*** DATA FOR THIS EXERCISE Section Begins ***

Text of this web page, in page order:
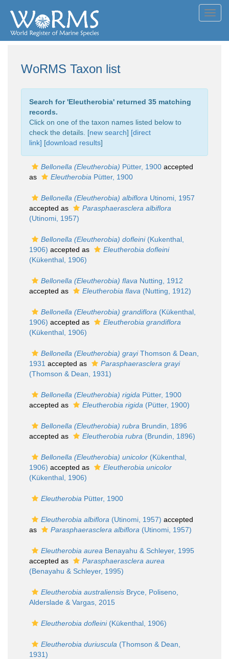
WoRMS Taxon list
Search for 'Eleutherobia' returned 35 matching
records.
Click on one of the taxon names listed below to
check the details. [new search] [direct
link] [download results]
Bellonella (Eleutherobia) Pütter, 1900 accepted
as
Eleutherobia Pütter, 1900
Bellonella (Eleutherobia) albiflora Utinomi, 1957
accepted as
Parasphaerasclera albiflora
(Utinomi, 1957)
Bellonella (Eleutherobia) dofleini(Kukenthal,
1906) accepted as
Eleutherobia dofleini
(Kükenthal, 1906)
Bellonella (Eleutherobia) flava Nutting, 1912
accepted as
Eleutherobia flava (Nutting, 1912)
Bellonella (Eleutherobia) grandiflora (Kükenthal,
1906) accepted as
Eleutherobia grandiflora
(Kükenthal, 1906)
Bellonella (Eleutherobia) grayiThomson & Dean,
1931 accepted as
Parasphaerasclera grayi
(Thomson & Dean, 1931)
Bellonella (Eleutherobia) rigida Pütter, 1900
accepted as
Eleutherobia rigida (Pütter, 1900)
Bellonella (Eleutherobia) rubra Brundin, 1896
accepted as
Eleutherobia rubra (Brundin, 1896)
Bellonella (Eleutherobia) unicolor (Kükenthal,
1906) accepted as
Eleutherobia unicolor
(Kükenthal, 1906)
Eleutherobia Pütter, 1900
Eleutherobia albiflora (Utinomi, 1957) accepted
as
Parasphaerasclera albiflora (Utinomi, 1957)
Eleutherobia aurea Benayahu & Schleyer, 1995
accepted as
Parasphaerasclera aurea
(Benayahu & Schleyer, 1995)
Eleutherobia australiensis Bryce, Poliseno,
Alderslade & Vargas, 2015
Eleutherobia dofleini(Kükenthal, 1906)
Eleutherobia duriuscula (Thomson & Dean,
1931)
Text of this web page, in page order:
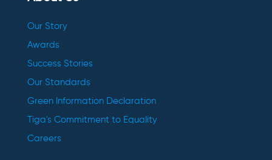
Our Story
Awards
Success Stories
Our Standards
Green Information Declaration
Tiga's Commitment to Equality
Careers
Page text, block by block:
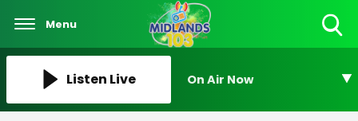
Menu
Listen Live On Air Now
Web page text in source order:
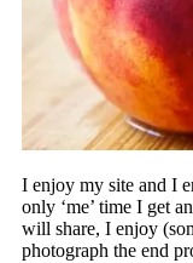
I enjoy my site and I
only ‘me’ time I get
will share, I enjoy
photograph the end
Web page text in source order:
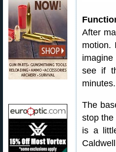
After
motion.
see if
minutes.
The
stop the
is a
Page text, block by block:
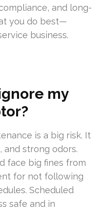
and long-
you do best—
business.
my
is a big risk. It
and strong odors.
face big fines from
for not following
Scheduled
safe and in
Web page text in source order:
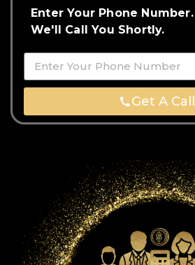
Enter Your Phone Number.
We'll Call You Shortly.
Get A Call
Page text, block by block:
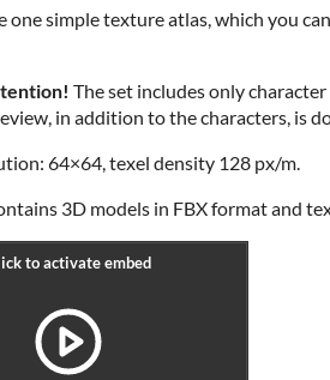
one simple texture atlas, which you
The set includes only
in addition to the characters, is
64×64, texel density 128 px/m.
3D models in FBX format and
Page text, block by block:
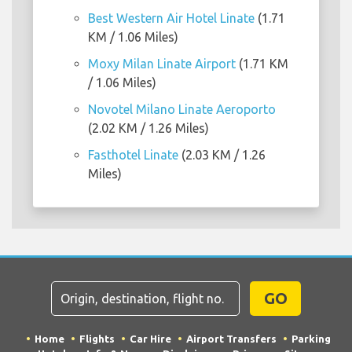
Best Western Air Hotel Linate (1.71
KM / 1.06 Miles)
Moxy Milan Linate Airport (1.71 KM
/ 1.06 Miles)
Novotel Milano Linate Aeroporto
(2.02 KM / 1.26 Miles)
Fasthotel Linate (2.03 KM / 1.26
Miles)
GO
Home Flights Car Hire Airport Transfers
Parking
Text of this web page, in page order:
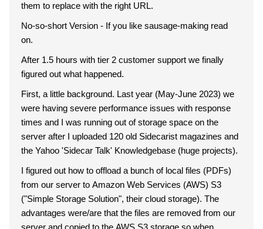
them to replace with the right URL.
No-so-short Version - If you like sausage-making read
on.
After 1.5 hours with tier 2 customer support we finally
figured out what happened.
First, a little background. Last year (May-June 2023) we
were having severe performance issues with response
times and I was running out of storage space on the
server after I uploaded 120 old Sidecarist magazines and
the Yahoo 'Sidecar Talk' Knowledgebase (huge projects).
I figured out how to offload a bunch of local files (PDFs)
from our server to Amazon Web Services (AWS) S3
("Simple Storage Solution", their cloud storage). The
advantages were/are that the files are removed from our
server and copied to the AWS S3 storage so when
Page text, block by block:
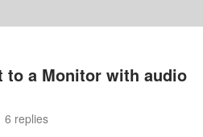
to a Monitor with audio
6 replies
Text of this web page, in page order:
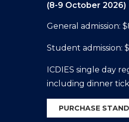
(8-9 October 2026)
General admission:
Student admission:
ICDIES single day
including dinner
PURCHASE
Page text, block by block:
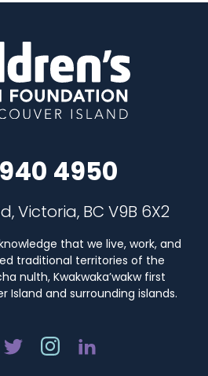
4950
Victoria, BC V9B 6X2
that we live, work, and
traditional territories of the
nulth, Kwakwaka’wakw first
Island and surrounding islands.
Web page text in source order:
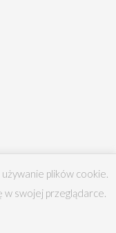
z o.o. © 2017
plików cookie.
w swojej przeglądarce.
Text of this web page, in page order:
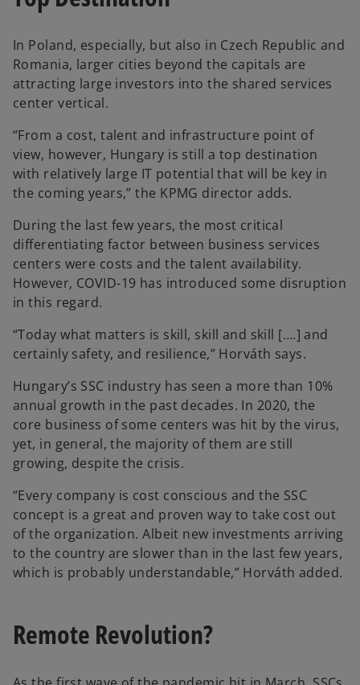
In Poland, especially, but also in Czech Republic and
Romania, larger cities beyond the capitals are
attracting large investors into the shared services
center vertical.
“From a cost, talent and infrastructure point of
view, however, Hungary is still a top destination
with relatively large IT potential that will be key in
the coming years,” the KPMG director adds.
During the last few years, the most critical
differentiating factor between business services
centers were costs and the talent availability.
However, COVID-19 has introduced some disruption
in this regard.
“Today what matters is skill, skill and skill [….] and
certainly safety, and resilience,” Horváth says.
Hungary’s SSC industry has seen a more than 10%
annual growth in the past decades. In 2020, the
core business of some centers was hit by the virus,
yet, in general, the majority of them are still
growing, despite the crisis.
“Every company is cost conscious and the SSC
concept is a great and proven way to take cost out
of the organization. Albeit new investments arriving
to the country are slower than in the last few years,
which is probably understandable,” Horváth added.
Remote Revolution?
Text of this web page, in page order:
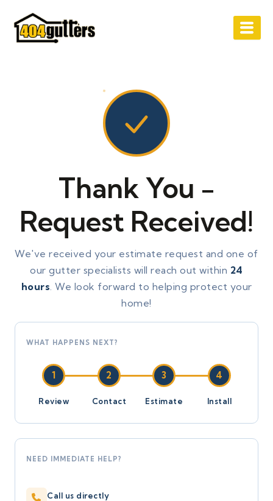
content
Thank You -
Request Received!
We've received your estimate request and one of
our gutter specialists will reach out within 24
hours . We look forward to helping protect your
home!
WHAT HAPPENS NEXT?
1
Review
2
Contact
3
Estimate
4
Install
NEED IMMEDIATE HELP?
Call us directly
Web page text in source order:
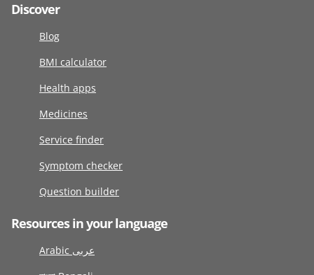
Discover
Blog
BMI calculator
Health apps
Medicines
Service finder
Symptom checker
Question builder
Resources in your language
Arabic عربى
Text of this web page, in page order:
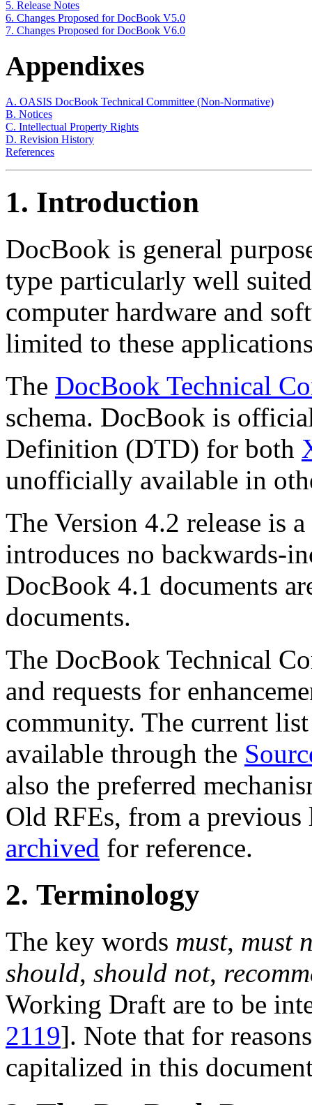
5. Release Notes
6. Changes Proposed for DocBook V5.0
7. Changes Proposed for DocBook V6.0
Appendixes
A. OASIS DocBook Technical Committee (Non-Normative)
B. Notices
C. Intellectual Property Rights
D. Revision History
References
1. Introduction
DocBook is general
type particularly well
computer hardware and
limited to these
The DocBook Technical
schema. DocBook is
Definition (DTD) for both
unofficially available in
The Version 4.2 release is
introduces no backwards-
DocBook 4.1 documents
documents.
The DocBook Technical
and requests for
community. The current
available through the
also the preferred
Old RFEs, from a previous
archived for reference.
2. Terminology
The key words must, must
should, should not,
Working Draft are to be
2119]. Note that for
capitalized in this
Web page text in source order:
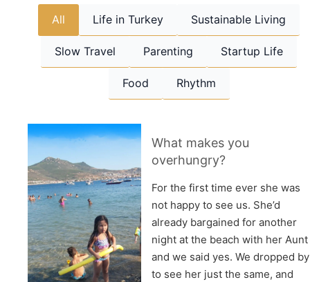
All Life in Turkey Sustainable Living
Slow Travel Parenting Startup Life
Food Rhythm
What makes you
overhungry?
For the first time ever she was
not happy to see us. She’d
already bargained for another
night at the beach with her Aunt
and we said yes. We dropped by
to see her just the same, and
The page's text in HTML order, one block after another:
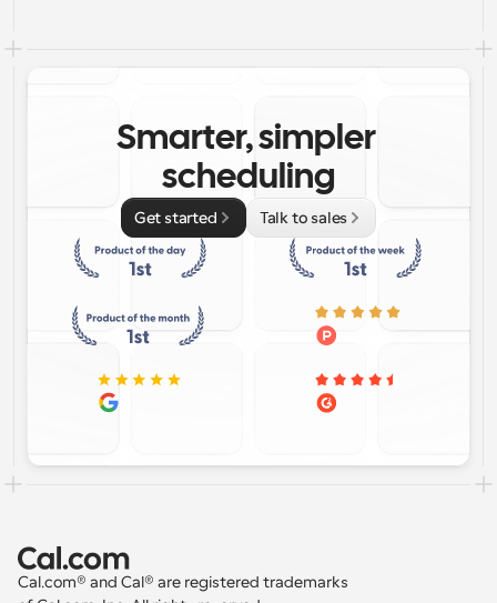
Smarter, simpler
scheduling
Get started Talk to sales
Cal.com® and Cal® are registered trademarks

*** DATA FOR THIS EXERCISE Section Ends ***

THE TASK: For this exercise, set down the lines in the entries above from the one with "one simple texture atlas, which you" through the one with "(2.02 KM / 1.26 Miles)" exactly as written, without any pictures.

ANSWER FOR THIS EXERCISE:
one simple texture atlas, which you
The set includes only
in addition to the characters, is
64×64, texel density 128 px/m.
3D models in FBX format and
Page text, block by block:
Best Western Air Hotel Linate (1.71
KM / 1.06 Miles)
Moxy Milan Linate Airport (1.71 KM
/ 1.06 Miles)
Novotel Milano Linate Aeroporto
(2.02 KM / 1.26 Miles)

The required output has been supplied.